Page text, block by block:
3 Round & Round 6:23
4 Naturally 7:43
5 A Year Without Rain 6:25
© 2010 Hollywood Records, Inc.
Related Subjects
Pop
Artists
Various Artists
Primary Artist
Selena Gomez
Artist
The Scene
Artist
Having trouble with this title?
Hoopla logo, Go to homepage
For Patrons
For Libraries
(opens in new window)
...
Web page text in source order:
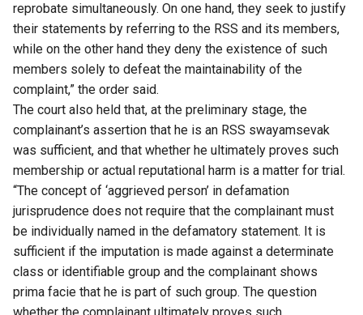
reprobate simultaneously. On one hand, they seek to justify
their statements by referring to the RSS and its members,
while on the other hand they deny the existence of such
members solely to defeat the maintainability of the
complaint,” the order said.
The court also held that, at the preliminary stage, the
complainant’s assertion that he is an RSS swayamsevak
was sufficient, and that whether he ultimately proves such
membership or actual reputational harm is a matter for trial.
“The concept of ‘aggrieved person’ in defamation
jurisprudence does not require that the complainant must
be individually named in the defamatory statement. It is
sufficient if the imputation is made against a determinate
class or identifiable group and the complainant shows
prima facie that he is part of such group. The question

__Problem to work on__: Out of the entries above, write out only the lines between the line holding "4 Naturally 7:43" and the line holding "(opens in new window)", inclusive, each exactly as given.

__Answer for the task__:
4 Naturally 7:43
5 A Year Without Rain 6:25
© 2010 Hollywood Records, Inc.
Related Subjects
Pop
Artists
Various Artists
Primary Artist
Selena Gomez
Artist
The Scene
Artist
Having trouble with this title?
Hoopla logo, Go to homepage
For Patrons
For Libraries
(opens in new window)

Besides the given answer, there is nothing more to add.